Storage Class Optimization

Storage Class

Cost/GB/Month

Retrieval

Best For

S3 Standard

$0.023

Instant

Active training data, models in use

S3 Standard-IA

$0.0125

Instant

Completed experiments, archived models

S3 Glacier Flexible

$0.0036

3-5 hours

Historical data, compliance archives

S3 Glacier Deep Archive

$0.00099

12 hours

Long-term retention, rarely accessed

S3 Intelligent-Tiering

$0.023-$0.0036

Automatic

Unpredictable access patterns

*Prices: US East (N. Virginia). Check AWS S3 Pricing for your region.

Cost Reduction Strategies

1. Enable Lifecycle Policies (60-80% savings)

s3:
  lifecycle_policy: ml-optimized  # Don't use 'none' in production

2. Use Shared Buckets (Pattern A)

Deploy multiple ML solutions to a single bucket instead of dedicated buckets per solution:

  • Fewer buckets = simpler management

  • Shared lifecycle policies across solutions

  • Lower per-solution overhead

3. Clean Up Experiment Data

Regularly remove old experiment data, failed training runs, and temporary artifacts:

  • Use gitkeep-none to remove .gitkeep markers from inactive solutions

  • Use purge-bucket to clean up across all solutions

4. Enable Versioning Selectively

s3:
  versioning: false  # Disable for dev/test to avoid storing old versions
  versioning: true   # Enable for production (compliance, rollback)

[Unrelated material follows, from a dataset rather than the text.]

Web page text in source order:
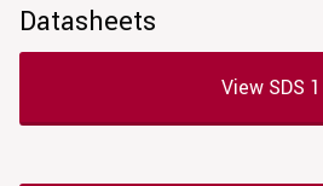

Versioning doubles storage for frequently updated objects. Use only where needed.

5. Use Development Profile for Non-Production

# Dev environment
s3:
  lifecycle_policy: development  # Auto-delete after 90 days

# Production environment
s3:
  lifecycle_policy: ml-optimized  # Transition to cheaper tiers

6. Monitor with S3 Analytics

Enable S3 Storage Class Analysis to identify objects that could be transitioned to cheaper storage classes. AWS recommends 30 days of monitoring before making transitions.

7. Use VPC Endpoints

If your S3 bucket is accessed from EC2 instances in a VPC, use a VPC endpoint to avoid data transfer charges through NAT Gateway:

  • S3 Gateway Endpoint: Free

  • Saves $0.045/GB on data transfer

Monitoring and Analysis

AWS Cost Explorer

# View S3 costs by bucket
aws ce get-cost-and-usage \
  --time-period Start=2026-03-01,End=2026-04-01 \
  --granularity MONTHLY \
  --metrics BlendedCost \
  --filter '{"Dimensions":{"Key":"SERVICE","Values":["Amazon Simple Storage Service"]}}'

S3 Storage Lens

Enable S3 Storage Lens for organization-wide visibility into storage usage, activity, and cost optimization opportunities.

CloudWatch Metrics

Monitor BucketSizeBytes and NumberOfObjects metrics to track storage growth over time.

Cost Estimation by Deployment Pattern

Pattern A: Shared Bucket (1 bucket, 3 solutions)

Item

Monthly Cost

Storage (1 TB Standard)

$23.00

Requests (100K PUT, 1M GET)

$0.90

Data Transfer (50 GB out)

$4.50

Total

~$28.40

Pattern B: Dedicated Buckets (3 buckets, 1 solution each)

Item

Monthly Cost

Storage (1 TB Standard × 3)

$69.00

Requests (100K PUT, 1M GET × 3)

$2.70

Data Transfer (50 GB out × 3)

$13.50

Total

~$85.20

Pattern A saves ~67% compared to Pattern B for the same total data volume.

Prices are estimates based on US East (N. Virginia). Actual costs vary by region and usage patterns. Use --action cost-estimate for region-specific pricing based on your configuration, or the AWS Pricing Calculator for detailed estimates.